# Xbox 360 Dash Update tomorrow!



## JasonRS (Aug 8, 2006)

The new Xbox 360 dashboard update - 360 Experience becomes available on the 19th

It should be interesting to see exactly what else has actually been added over the new look and feel.

And we should all allow that little bit of extra time tomorrow for it to download and install before we start gaming...


----------



## stupidmonkfish (Sep 4, 2006)

Been wondering when this was out, now i know.
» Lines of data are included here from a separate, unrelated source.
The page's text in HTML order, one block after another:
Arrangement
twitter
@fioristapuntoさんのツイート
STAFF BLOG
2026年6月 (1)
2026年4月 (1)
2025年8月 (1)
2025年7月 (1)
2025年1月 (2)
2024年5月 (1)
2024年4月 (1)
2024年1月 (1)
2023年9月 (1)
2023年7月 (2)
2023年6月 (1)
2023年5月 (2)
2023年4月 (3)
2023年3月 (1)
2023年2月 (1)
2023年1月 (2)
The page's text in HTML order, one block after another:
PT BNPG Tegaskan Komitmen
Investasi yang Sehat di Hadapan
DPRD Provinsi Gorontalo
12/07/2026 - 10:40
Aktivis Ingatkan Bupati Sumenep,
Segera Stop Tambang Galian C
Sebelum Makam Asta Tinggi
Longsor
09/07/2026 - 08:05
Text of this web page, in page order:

Now im off to find out what they have changed/added.


----------



## SiGainey (Jan 29, 2006)

How do we get this update - via live?


----------



## MikeTDI (Aug 2, 2006)

im REALLY looking forward to the update, it looks superb.


----------



## d3m0n (Feb 19, 2007)

Ive had it on my machine for the past week or so....if you install it early you wont be able to get on live until tomorrow...
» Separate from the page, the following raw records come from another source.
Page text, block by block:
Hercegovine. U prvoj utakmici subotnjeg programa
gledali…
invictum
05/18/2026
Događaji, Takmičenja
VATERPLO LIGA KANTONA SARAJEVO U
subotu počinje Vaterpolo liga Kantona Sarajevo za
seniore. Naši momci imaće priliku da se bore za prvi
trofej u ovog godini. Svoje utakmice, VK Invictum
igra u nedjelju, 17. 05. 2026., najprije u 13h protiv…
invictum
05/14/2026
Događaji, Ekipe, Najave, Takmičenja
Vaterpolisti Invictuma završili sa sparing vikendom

Its better than the old one as its a bit more intuative, you have quicker access to info without having to go all the way back to the dashboard when playing games.

But for me the biggest bonus is being able to install the games to the HD, you still need to keep the disc in there though (so no copying your rental games), but it makes loading much faster and you dont have to put up with the drive noise.

The update can be downloaded and installed by burning it to a disc or off a usb stick...its only 8mb or so, hopefully live wont die tomorrow whilst people are getting it.


----------



## GeeJay (Jun 10, 2007)

d3m0n said:


> But for me the biggest bonus is being able to install the games to the HD, you still need to keep the disc in there though (so no copying your rental games), but it makes loading much faster and you dont have to put up with the drive noise.


:doublesho AWESOME!!


----------



## Mike V (Apr 7, 2007)

d3m0n said:


> I
> But for me the biggest bonus is being able to install the games to the HD, you still need to keep the disc in there though (so no copying your rental games), but it makes loading much faster and you dont have to put up with the drive noise.


Sounds ok but does this mean there will be more processing power used? If it does I guess there will be more xbox's overheating and breaking.

Ring of Red Death!

I hope its a lot faster, it can take a long time to send a message or find out your gamerscore on a certain game. I heard they are making the chat feature better by alowing you to talk to 4 people at a time instead of one on one.


----------